I am running an EKS (Amazon Elastic Kubernetes Service) cluster with g4dn.xlarge
instances that include a Tesla T4 GPU. Within my container environment, I have installed the NVIDIA GPU operator and confirmed that the GPU (nvidia-smi
) is recognized and functional. However, when attempting to use VirtualGL (vglrun
) to run graphical applications such as Firefox with GPU acceleration, I encounter the following error:
vglrun -d "/dev/nvidia0" firefox
[GFX1-]: glxtest: ManageChildProcess failed
[GFX1-]: No GPUs detected via PCI
Details:
- EKS Instance Type:
g4dn.xlarge
- GPU: Tesla T4
- NVIDIA gpu-operator helm chart: `v23.9.2
- Container Environment: Kubernetes with NVIDIA GPU operator
- Command Used:
vglrun -d "/dev/nvidia0" firefox
Issue:
- VirtualGL (
vglrun
) fails to detect GPUs via PCI when launching applications like Firefox, preventing GPU acceleration.
Questions:
- How can I troubleshoot and resolve the issue of VirtualGL not detecting GPUs within my container environment?
- Are there additional configurations or dependencies required to enable GPU acceleration with VirtualGL on EKS using the NVIDIA GPU operator?
Additional Information:
- Output of
nvidia-smi
within the container confirms GPU presence and functionality.

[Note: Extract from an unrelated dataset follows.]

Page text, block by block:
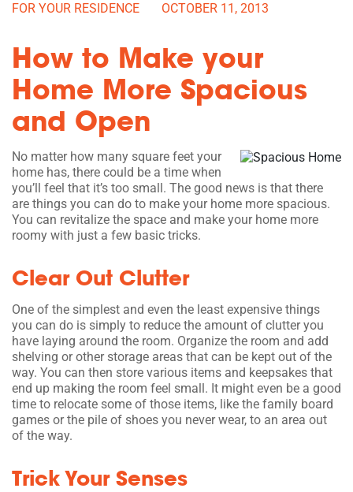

@ubuntu-fk5a8-a3b8006etmtlb:~$ nvidia-smi
Wed May 1 08:45:59 2024
±----------------------------------------------------------------------------------------+
| NVIDIA-SMI 550.54.15 Driver Version: 550.54.15 CUDA Version: 12.4 |
|-----------------------------------------±-----------------------±---------------------+
| GPU Name Persistence-M | Bus-Id Disp.A | Volatile Uncorr. ECC |
| Fan Temp Perf Pwr:Usage/Cap | Memory-Usage | GPU-Util Compute M. |
| | | MIG M. |
|=========================================+========================+======================|
| 0 Tesla T4 On | 00000000:00:1E.0 Off | 0 |
| N/A 25C P8 14W / 70W | 0MiB / 15360MiB | 0% Default |
| | | N/A |
±----------------------------------------±-----------------------±---------------------+
±----------------------------------------------------------------------------------------+
| Processes: |
| GPU GI CI PID Type Process name GPU Memory |
| ID ID Usage |
|=========================================================================================|
| No running processes found |
±----------------------------------------------------------------------------------------+
- Any insights or recommendations for setting up VirtualGL with Kubernetes and NVIDIA GPU operator would be greatly appreciated.
Thank you for your assistance!